Tax residency will apply for Russian residents who hold shares in foreign companies which are tax residents in foreign country. Reference can be made to the provisions of Double Tax Treaty concluded between Russia and the foreign country.

Effective management

A foreign company is to be regarded as tax resident company in Russia if the place of effective management is in Russia. The effective management is in Russia if:

  • The majority of meetings are held in Russia
  • Operational management is taking place often in Russia
  • The operational management main offices are in Russia

(Different rules apply on the disposal of Russian property rich companies and on foreign companies managed and controlled from Russia.)

Beneficial Owner/controlling person1   

Income earned by foreign company which is derived from activities or investments in Russia will lose the benefit of reduced withholding tax provided for in the double tax treaties with Russia, if such foreign company is not the beneficial owner of such income.
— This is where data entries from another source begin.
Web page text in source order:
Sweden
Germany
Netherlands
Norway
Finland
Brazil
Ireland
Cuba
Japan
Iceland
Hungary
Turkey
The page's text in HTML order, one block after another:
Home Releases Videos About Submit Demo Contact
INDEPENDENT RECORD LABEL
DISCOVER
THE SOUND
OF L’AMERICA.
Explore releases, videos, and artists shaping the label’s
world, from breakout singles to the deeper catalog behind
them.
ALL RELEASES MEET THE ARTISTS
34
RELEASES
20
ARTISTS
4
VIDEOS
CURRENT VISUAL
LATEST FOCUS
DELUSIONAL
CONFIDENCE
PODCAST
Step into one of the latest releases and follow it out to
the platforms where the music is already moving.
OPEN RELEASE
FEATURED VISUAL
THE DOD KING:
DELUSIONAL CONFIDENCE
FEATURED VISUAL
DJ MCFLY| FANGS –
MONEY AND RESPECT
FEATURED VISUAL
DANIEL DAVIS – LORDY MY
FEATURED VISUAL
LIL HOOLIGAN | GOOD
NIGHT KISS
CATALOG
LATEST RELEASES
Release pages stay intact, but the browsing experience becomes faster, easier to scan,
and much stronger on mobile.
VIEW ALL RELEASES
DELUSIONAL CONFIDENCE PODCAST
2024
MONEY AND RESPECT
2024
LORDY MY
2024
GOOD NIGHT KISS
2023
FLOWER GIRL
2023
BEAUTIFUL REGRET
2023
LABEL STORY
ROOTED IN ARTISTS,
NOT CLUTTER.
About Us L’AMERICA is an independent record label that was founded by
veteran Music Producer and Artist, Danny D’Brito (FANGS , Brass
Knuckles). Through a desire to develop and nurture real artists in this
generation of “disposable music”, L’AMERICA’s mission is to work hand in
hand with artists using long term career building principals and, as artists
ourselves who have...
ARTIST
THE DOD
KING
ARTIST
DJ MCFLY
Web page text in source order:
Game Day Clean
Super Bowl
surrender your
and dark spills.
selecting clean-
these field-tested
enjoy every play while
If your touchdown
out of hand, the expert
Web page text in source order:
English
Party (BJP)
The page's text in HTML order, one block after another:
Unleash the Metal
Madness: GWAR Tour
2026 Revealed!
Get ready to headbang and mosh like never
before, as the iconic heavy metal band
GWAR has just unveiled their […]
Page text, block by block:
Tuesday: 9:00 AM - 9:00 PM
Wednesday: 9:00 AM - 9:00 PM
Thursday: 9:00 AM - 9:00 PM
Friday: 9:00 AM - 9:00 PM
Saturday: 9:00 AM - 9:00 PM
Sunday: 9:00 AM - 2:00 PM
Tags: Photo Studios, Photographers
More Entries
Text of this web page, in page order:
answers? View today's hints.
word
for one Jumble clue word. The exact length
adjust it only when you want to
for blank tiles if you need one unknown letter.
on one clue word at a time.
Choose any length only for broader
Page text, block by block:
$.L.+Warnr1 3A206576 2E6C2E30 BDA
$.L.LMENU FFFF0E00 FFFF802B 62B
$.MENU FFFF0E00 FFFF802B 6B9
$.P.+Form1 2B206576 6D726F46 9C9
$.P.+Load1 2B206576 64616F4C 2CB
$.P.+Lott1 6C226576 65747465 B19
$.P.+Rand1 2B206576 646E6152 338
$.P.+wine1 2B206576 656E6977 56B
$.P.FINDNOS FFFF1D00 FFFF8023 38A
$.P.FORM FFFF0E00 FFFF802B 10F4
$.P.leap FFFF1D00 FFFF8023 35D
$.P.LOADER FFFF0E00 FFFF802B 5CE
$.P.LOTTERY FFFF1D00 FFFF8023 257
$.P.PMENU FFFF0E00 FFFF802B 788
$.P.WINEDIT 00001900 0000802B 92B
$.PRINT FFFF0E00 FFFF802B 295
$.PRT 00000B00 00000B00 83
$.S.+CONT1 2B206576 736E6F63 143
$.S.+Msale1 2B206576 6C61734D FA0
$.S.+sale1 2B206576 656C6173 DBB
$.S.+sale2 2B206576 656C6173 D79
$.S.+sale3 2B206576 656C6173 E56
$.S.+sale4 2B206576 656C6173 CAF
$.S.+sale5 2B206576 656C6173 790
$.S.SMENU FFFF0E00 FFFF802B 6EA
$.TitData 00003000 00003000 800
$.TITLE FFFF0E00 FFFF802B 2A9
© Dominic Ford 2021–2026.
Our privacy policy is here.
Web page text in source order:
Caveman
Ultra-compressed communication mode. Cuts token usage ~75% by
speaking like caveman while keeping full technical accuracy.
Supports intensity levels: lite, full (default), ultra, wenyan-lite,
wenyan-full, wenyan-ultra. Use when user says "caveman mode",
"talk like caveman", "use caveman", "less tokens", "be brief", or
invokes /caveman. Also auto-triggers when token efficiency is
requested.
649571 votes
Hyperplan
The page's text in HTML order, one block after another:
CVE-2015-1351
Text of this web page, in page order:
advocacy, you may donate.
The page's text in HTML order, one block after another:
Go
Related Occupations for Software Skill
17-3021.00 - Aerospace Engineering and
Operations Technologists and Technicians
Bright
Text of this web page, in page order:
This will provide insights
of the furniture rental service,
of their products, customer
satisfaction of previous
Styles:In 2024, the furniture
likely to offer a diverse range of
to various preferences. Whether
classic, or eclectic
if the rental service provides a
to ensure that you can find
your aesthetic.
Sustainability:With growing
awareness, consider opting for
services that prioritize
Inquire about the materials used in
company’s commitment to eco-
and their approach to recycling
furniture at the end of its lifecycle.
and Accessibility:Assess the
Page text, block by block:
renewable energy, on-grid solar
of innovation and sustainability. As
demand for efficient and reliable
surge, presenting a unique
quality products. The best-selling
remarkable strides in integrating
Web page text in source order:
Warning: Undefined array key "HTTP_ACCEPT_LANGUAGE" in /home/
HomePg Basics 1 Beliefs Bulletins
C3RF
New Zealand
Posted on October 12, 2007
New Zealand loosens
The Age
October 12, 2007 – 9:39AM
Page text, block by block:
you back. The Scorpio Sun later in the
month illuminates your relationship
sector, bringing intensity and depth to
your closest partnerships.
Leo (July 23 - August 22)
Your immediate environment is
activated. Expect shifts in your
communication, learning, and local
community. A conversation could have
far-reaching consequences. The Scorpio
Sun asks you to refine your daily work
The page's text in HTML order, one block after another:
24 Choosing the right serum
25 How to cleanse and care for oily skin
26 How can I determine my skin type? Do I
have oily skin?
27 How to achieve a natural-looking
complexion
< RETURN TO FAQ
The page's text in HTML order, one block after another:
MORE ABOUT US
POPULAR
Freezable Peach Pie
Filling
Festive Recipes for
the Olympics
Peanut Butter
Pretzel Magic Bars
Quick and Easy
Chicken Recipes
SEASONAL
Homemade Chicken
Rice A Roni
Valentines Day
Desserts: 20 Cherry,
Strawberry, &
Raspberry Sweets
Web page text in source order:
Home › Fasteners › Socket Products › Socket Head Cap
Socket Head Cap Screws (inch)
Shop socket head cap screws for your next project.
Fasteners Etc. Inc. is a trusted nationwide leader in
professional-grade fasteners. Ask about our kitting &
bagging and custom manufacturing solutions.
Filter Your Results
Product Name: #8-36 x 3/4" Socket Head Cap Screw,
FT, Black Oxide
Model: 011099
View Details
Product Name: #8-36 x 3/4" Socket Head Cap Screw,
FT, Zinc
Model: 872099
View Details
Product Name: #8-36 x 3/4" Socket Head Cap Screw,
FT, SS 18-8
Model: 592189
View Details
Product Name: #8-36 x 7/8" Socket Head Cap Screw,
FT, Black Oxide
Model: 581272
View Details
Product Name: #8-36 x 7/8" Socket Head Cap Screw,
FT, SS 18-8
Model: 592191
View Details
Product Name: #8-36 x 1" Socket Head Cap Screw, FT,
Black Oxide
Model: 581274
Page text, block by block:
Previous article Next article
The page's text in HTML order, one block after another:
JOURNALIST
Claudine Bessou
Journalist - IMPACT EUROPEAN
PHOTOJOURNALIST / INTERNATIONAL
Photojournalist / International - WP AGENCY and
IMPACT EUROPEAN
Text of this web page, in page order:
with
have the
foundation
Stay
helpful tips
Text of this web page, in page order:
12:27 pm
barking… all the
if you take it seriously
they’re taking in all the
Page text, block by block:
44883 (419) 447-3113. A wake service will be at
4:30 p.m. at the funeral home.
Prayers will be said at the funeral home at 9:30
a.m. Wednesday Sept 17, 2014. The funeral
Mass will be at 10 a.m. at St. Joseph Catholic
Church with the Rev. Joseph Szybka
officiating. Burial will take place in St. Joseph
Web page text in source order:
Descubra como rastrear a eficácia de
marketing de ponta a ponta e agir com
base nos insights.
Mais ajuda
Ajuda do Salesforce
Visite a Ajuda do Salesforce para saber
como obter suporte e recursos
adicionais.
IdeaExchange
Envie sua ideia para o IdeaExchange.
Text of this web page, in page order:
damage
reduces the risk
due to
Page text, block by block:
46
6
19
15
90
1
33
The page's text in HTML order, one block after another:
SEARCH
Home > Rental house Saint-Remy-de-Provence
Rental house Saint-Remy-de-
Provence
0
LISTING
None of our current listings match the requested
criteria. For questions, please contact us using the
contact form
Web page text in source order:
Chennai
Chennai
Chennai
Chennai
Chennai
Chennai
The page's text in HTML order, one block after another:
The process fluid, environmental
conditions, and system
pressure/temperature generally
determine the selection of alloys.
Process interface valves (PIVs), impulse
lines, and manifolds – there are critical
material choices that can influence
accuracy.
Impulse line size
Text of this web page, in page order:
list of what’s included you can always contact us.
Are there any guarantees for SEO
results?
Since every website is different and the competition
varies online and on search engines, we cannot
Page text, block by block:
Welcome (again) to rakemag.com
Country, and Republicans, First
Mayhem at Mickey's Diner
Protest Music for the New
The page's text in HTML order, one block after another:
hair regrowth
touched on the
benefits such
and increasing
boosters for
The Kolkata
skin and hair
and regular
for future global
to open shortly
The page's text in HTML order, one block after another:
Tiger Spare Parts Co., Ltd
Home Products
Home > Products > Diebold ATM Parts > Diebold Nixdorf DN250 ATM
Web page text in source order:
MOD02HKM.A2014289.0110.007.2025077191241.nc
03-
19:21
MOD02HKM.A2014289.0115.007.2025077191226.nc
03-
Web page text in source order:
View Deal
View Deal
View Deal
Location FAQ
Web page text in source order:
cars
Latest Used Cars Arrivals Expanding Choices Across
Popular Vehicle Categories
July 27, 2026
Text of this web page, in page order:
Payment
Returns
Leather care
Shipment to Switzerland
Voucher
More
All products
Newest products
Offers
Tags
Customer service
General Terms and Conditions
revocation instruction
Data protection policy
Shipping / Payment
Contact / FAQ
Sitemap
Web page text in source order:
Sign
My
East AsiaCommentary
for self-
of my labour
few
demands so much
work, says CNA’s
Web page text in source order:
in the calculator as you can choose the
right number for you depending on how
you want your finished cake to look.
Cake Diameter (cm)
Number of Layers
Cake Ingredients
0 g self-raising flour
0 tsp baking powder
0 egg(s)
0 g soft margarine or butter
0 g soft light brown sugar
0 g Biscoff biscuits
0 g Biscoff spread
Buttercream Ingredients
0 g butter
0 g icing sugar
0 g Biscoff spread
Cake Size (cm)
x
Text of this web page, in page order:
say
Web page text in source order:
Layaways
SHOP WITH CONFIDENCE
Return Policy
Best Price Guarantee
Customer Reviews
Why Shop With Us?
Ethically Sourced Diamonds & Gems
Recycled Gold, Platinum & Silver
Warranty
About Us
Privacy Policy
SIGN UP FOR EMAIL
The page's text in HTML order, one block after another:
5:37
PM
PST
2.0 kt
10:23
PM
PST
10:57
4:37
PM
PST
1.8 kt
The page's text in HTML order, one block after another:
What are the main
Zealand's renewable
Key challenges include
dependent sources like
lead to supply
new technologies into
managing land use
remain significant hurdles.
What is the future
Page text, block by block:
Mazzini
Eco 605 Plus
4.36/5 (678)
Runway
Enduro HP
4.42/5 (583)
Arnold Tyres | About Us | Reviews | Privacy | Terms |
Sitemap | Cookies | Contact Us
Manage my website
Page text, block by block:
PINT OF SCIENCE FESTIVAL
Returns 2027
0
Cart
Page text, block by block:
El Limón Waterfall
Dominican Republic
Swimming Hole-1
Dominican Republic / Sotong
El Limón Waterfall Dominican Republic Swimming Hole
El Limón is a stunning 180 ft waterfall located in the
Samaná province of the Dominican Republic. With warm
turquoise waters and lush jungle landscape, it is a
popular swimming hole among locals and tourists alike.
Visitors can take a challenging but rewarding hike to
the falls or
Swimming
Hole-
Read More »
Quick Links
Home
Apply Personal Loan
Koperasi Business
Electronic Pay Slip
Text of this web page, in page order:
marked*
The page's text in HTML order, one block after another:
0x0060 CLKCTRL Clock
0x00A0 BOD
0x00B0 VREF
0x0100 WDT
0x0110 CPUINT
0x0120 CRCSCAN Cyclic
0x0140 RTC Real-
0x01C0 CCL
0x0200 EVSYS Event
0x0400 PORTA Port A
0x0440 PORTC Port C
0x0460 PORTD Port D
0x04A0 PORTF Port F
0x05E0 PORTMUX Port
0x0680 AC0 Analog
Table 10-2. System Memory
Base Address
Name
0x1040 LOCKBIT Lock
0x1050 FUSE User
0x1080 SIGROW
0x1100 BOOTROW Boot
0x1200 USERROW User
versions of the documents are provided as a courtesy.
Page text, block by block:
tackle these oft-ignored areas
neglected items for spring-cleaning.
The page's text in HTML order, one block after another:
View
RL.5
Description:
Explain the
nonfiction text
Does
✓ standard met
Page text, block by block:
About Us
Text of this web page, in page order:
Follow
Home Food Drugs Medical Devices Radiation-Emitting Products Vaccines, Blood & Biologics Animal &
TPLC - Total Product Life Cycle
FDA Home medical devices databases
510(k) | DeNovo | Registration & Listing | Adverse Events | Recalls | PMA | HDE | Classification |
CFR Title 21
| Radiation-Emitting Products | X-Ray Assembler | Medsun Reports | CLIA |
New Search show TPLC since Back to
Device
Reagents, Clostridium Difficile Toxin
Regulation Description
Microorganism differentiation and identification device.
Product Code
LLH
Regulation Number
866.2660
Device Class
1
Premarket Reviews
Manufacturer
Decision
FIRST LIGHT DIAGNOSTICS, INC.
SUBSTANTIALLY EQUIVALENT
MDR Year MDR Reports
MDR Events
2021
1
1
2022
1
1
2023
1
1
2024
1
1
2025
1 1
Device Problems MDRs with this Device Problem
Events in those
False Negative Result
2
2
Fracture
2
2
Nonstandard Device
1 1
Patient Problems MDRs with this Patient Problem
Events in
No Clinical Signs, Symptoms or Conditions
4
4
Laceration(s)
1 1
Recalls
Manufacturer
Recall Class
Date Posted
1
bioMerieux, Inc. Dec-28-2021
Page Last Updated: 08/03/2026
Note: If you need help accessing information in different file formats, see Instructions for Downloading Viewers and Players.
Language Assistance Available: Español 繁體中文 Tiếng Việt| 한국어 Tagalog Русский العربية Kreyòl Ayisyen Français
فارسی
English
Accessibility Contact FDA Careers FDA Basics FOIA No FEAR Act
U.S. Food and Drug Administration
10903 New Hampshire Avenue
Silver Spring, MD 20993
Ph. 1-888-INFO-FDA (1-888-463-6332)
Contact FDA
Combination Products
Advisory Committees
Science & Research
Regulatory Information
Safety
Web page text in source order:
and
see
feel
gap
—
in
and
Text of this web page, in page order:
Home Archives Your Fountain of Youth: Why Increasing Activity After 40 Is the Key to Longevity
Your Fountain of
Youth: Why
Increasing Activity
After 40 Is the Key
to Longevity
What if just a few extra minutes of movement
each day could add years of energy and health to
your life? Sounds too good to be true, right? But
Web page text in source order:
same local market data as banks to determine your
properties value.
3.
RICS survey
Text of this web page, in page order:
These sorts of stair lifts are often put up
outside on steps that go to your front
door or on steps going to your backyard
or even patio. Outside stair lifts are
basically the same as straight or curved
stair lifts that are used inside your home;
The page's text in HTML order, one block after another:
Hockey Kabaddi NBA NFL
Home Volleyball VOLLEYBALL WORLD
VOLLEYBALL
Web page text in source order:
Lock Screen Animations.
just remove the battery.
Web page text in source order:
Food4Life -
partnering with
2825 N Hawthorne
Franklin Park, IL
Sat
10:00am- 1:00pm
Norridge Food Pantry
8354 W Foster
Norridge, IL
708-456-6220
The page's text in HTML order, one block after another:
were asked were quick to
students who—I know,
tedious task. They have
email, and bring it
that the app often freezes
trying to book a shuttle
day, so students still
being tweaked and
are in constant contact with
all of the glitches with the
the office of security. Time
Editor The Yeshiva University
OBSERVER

The beneficial owner should be person who has power over the usage and distribution of such income.

1A person who exercises control over an organization, for instance, exerts, or has the ability to exert, a decisive influence on decisions adopted by that organization in relation to the distribution of profit (income) earned by the organization after taxation by virtue of direct or indirect participation in that organization, participation in an agreement (accord) concerning management of that organization or other arrangements between a person and the organization and (or) other persons)

A)  Those companies who meet any of the criteria of Control Foreign Company (CFC) rules exemptions

Foreign companies controlled and managed by Russian residents should meet any of the criteria of Control Foreign Company (CFC) rules exemptions i.e.

Double tax treaty should exist (Cyprus has signed a double tax treaty with Russia)

– Must meet the effective tax rate test

– There is an exchange of information between Russia and the foreign country

– The above exemptions plus exemptions according to the Russian Tax Code. In brief non-commercial organizations, permanent establishments in Eurasian Economic Unions, banks or insurance organizations, issuers of circulated bonds where an agreement with Russia exists and not included on a "offshore list", participates in mineral extraction projects with Russia, operators or direct shareholdings in a new offshore hydrocarbon deposits.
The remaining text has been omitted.